Already in 1978, the European Court of Human Rights ruled on the issue in the Klass case and, forty years later, in 2021 in the Big Brother Watch case, it concluded that, although these systems in themselves do not contravene the European Convention on Human Rights, it is necessary that “they be limited to cases strictly necessary to safeguard democratic institutions” and that they have “adequate and affective guarantees against abuse”.
Likewise, the Court of Justice of the European Union, in 2020, in the Quadruture Du Net case, stated that the restrictions on the protection of personal data must be established without exceeding the limits of what is strictly necessary, for which it will be essential to carry out the corresponding weighting.
More forceful has been the European Data Protection Supervisor who, in Observations published in February 2022, with express reference to Pegasus, recognizes its potential and the difficulty of its control and – doubting that its use could be considered proportionate even with the legitimate purpose of preventing crime or maintaining national security, due to the high level of interference in private life – recommends its prohibition. That is, the end does not justify the means.
So spy yes or spy no?
If the objective is to spy on a third party without the purpose being legitimate and provided for in a regulation, no. We cannot spy on the neighbor on the fifth floor no matter how much we dislike what he does. But even if there is a legitimate purpose, such as ensuring national security or protecting the rights of third parties, not everything goes.
We need a rule that provides espionage, that contains adequate guarantees to avoid injuring fundamental rights and that ensures that the means used must pass the proportionality test. Pegasus is disproportionate and does not get over it; due to its own characteristics, it does not comply with European privacy protection standards. But what about other systems?
In the case of Spain, there is a forecast of to spy, but the guarantee of rights must be ensured. It is not only that the Spanish Constitution guarantees fundamental rights, but that there are rules that regulate the National Security Strategy, the CNI as the competent body, official secrets, as well as electronic communications, their interception and data protection in the field penalty (and out of it). We can criticize the clarity and quality of the rules, but there are, there are.
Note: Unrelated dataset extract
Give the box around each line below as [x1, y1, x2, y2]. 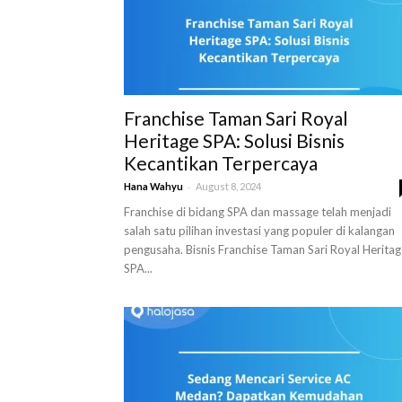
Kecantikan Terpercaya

Given that it seems undeniable that surveillance systems are necessary to guarantee the stability of States, if they finally decide to use them, only guarantees remain.
Among the guarantees to be reinforced, cited in the Observations of the European Data Protection Supervisor of 2022, the following stand out:
strengthen its effective supervision through data protection authorities and judicial controls before and after its use;
strictly apply data protection regulations;
reduce the risk that the data obtained with these programs reach databases located in the European Union;
and, finally, empower civil society to learn about the use of these systems.
We are configuring the parameters of privacy in a digitized world open to new threats that shake the stability of States, but we must avoid turning our democratic States into police States. Otherwise, as the European Court of Human Rights already ruled in the Klass case, we run the risk of “destroying democracy with the intention of defending it”.